### Preliminaries

In [4]:
# import libraries
import torch 
import numpy as np
from torch import nn 
from torch import optim
from torchvision import datasets, transforms 
from torch.utils.data import random_split, DataLoader

# Check cuda availbility 
print('CUDA is available!') if  torch.cuda.is_available() else print('No cuda')
# assign cuda to device
if torch.cuda.is_available():
    device = torch.device('cuda')
else:
    device= torch.device('cpu')

import matplotlib.pyplot as plt
# %matplotlib inline

import os
os.environ["KMP_DUPLICATE_LIB_OK"]="TRUE"


CUDA is available!


### Example 1: DNN for MNIST
5 main components 
- model 
- load data 
- trainig loop 
- validation loop 
- hparams, optmizer, and loss
- Start the training process
- Test on the test set 

#### 1- Build Model architecture

In [10]:
# DNN model 
# class DNN_conventional(nn.Module):
#     def __init__(self, input_size, output_size): # contructor method for the subclass 
#         super().__init__() # super allows you to call methods of the superclass in your subclass 
#         # building the DNN model using sequential 
#         # default way
#         self.l1 = nn.Linear(input_size, 64)
#         self.l2 = nn.Linear(64,64)
#         self.l3 = nn.Linear(64,output_size)
#         self.relu = nn.ReLU()
        
        
#     def forward(self, x):
#         out = self.l1(x)
#         out = self.relu(out)
#         out = self.l2(out)

#         return out
            
 
class DNN(nn.Module):
    def __init__(self, input_size, output_size): # contructor method for the subclass 
        super().__init__() # super allows you to call methods of the superclass in your subclass 
        # sequential way
        self.dnn = nn.Sequential(
            nn.Linear(input_size, 64),
            nn.ReLU(),
            nn.Linear(64, 64), 
            nn.ReLU(),
            nn.Linear(64, output_size)
                )

    # def forward function for the model
    def forward(self,x):
        batch_size = x.size(0)
        # x: batch_size, width, length
        # vectorize the input
        x = x.view(batch_size, -1)
        scores = self.dnn(x)
        return scores

In [9]:
# define input and output size 
# given that the input shape for mnist is: 28 x 28, the vector length = 28^2
input_size = 28**2

# output size = num of classes = 10 
output_size = 10

# create object from the class 
my_dnn = DNN(input_size, output_size).to(device)
my_dnn

DNN(
  (dnn): Sequential(
    (0): Linear(in_features=784, out_features=64, bias=True)
    (1): ReLU()
    (2): Linear(in_features=64, out_features=64, bias=True)
    (3): ReLU()
    (4): Linear(in_features=64, out_features=10, bias=True)
  )
)

#### 2- Load the data

In [12]:
def load_MNIST():
    # Data transforms 
    transform = transforms.Compose([
        transforms.ToTensor(), # convert PIL image to Tensor
        transforms.Normalize((0.5), (1)) ]) # normalizing each channel with 0.5  mean and std
    # Load load_MNIST train data
    train_data = datasets.MNIST('data', train=True, download=True, transform=transform)

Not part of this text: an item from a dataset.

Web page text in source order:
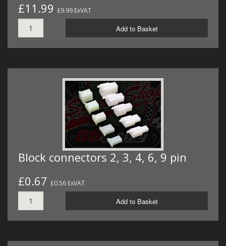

    # Split train data to train and val
    val_size = 0.2 
    num_val_samples = int(0.2 * len(train_data))
    num_train_samples = len(train_data) - num_val_samples
    train, val = random_split(train_data, [num_train_samples, num_val_samples])

    # load test data 
    test_data = datasets.MNIST('data', train=False, download=True, transform=transform)
    
    
    # Pass the data to the dataloader
    train_loader = DataLoader(train, batch_size = 32)
    val_loader = DataLoader(val, batch_size= 32)
    test_loader = DataLoader(test_data, batch_size= 32)
    
    return train_loader, val_loader, test_loader
# loading mnist data
train_dl, val_dl, test_dl = load_MNIST()

#### 3- Training loop

In [13]:
def model_train(epochs, optimizer, criterion, model):
    # loop through each epoch
    for epoch in range(epochs):
        # losses and accuraces accumulate
        losses =[]
        accuracies =[]
        
        # activate model train
        my_dnn.train()
        
        # loop through each batch
        # forward pass
        # calculate loss
        # based on loss calculate gradients with respect model params
        # I ask optimizer update the model parameters given
        for batch_idx, (data, labels) in enumerate(train_dl):
            # send data and target to cuda
            data = data.to(device)
            labels = labels.to(device)

            # forward pass: compute predicted outputs by passing inputs to the model
            scores = model(data)

            # compute the loss function 
            loss = criterion(scores, labels)

            # clear the gradients of the optimizer
            optimizer.zero_grad()

            # backward pass: compute gradient of the loss with respect to model parameters
            loss.backward()

            # perform a single optimization step based on the computed gradients
            optimizer.step()
            
            
            # append loss for each batch
            losses.append(loss.detach().item()) # deteach the loss from compute graph 
            accuracies.append(labels.eq(scores.detach().argmax(dim=1)).float().mean())
        
        # print for each epoch
        print(f'Epoch: {epoch + 1} \n \t Train Loss:{torch.tensor(losses).mean():0.2f} \t Train Acc:{torch.tensor(accuracies).mean():0.2f}')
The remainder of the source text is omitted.